Pure and simple, for many, D&D represents a lost age: It was an individualized, user-driven, DIY, human-scaled creative space separate from the world of adults and the intrusion of corporate forces. As Allison rightly noted, D&D recalls that day “before orcs and wookiees were the intellectual property of vast transmedia corporations.” Back when you had lots more free time than money — before girlfriends, job, kids. Life.
But it also reminds me of a part of my creative imagination that I lost touch with as well. Artist Timothy Hutchings curates a Web-based archive called PlaGMaDA, whose mission is to preserve and celebrate dungeon maps, or other maps made while playing text adventure computer games, in all their bad penmanship and wanton imagination.
Looking at PlaGMaDA, I remember how D&D taught me to love maps and hand-draw them myself. In that trove of old gear I found at middle age, I had discovered my beloved backdrops for heroic stories and imaginary derring-do: the Craggy Hills, the Untreaded Lands, the Lorsearch Plains. Mountains called Ramen-Nashew I’d painstakingly scribed with a blue quill pen. Here, an evil wizard’s lair etched in Magic Marker. There, an underground labyrinth guarded by traps and monsters, with rooms numbered from 1 to 37, which I had drawn on aqua-lined graph paper, now smudged, almost sepia-tinged with age.
But by playing RPGs (role-playing games), I was not only teaching myself shoddy draftsmanship. I also learned to be confident and decisive, and to feel powerful. Even feel cocky. Some of the guts and nerve I role-played began to leak into the real world. By the time I graduated high school, I had transformed. I had used escapist fantasy to gather strength for later, when I was ready to come out of my shell. In this sense, the wave of nostalgia I’ve felt also springs from a desire to pay tribute to D&D. To thank the game for the gifts of creativity and self-actualization it bestowed upon us.
At a sci-fi event this winter called Boskone, four gamers served on a panel called “Playing With Dice” and re-animated the game’s manifold influences.
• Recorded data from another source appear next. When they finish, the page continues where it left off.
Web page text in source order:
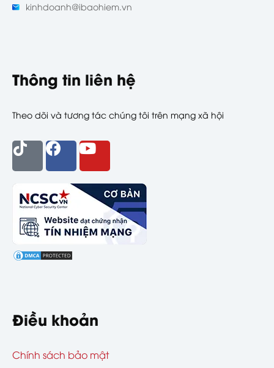
kinhdoanh@ibaohiem.vn
Thông tin liên hệ
Theo dõi và tương tác chúng tôi trên mạng xã hội
Điều khoản
Chính sách bảo mật

As Peter V. Brett, 38, bestselling author of the “Demon Cycle” series, said, the Dungeon Master had to build the world and play all the extras: the innkeeper, the drunk goblin at the bar, the sphinx who challenges characters to a riddling contest. He had to improvise. He learned how to work an audience directly, and could see when players just wanted to joke and when all they wanted do was draw swords (and dice) and kill monsters. “I don’t think I would be half the writer I am now without D&D as my training ground,” Brett said.
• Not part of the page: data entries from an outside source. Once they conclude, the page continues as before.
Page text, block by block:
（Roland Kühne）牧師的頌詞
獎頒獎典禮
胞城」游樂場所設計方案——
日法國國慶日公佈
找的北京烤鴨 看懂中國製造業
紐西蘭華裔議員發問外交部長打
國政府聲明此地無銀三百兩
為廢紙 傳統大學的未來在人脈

Myke Cole, 37, another author on the panel — the first in his military-fantasy “Shadow Ops” book series is forthcoming — echoed Brett’s thought but added one more wrinkle: “We are socially enfranchised and successful because of our D&D days.” A nine-year veteran of military operations and federal law enforcement, he’s been to war three times. “I wasn’t raised to the sword. My parents were committed aesthetes who eschewed violence and the institutions that wield it, and worked hard to instill those values in their children,” he wrote me in an e-mail after Boskone. “It was D&D that permitted the pasty, scrawny weakling child that I was to imagine myself as a broadsword-wielding knight of the realm.” He played a lot of fighters and paladins before he became one in real life. “That game gave me a gift I will never forget: It stretched my mind around the possibilities that hover around us, unnoticed, all the time. D&D taught me to imagine, and that was the first step to bending the world to my will.”
And, as someone described it, if you can run a D&D campaign — a months-long series of adventures requiring infinite attention to detail, exacting execution and on-the-fly problem-solving — you can run an advertising campaign. Or run an IT company.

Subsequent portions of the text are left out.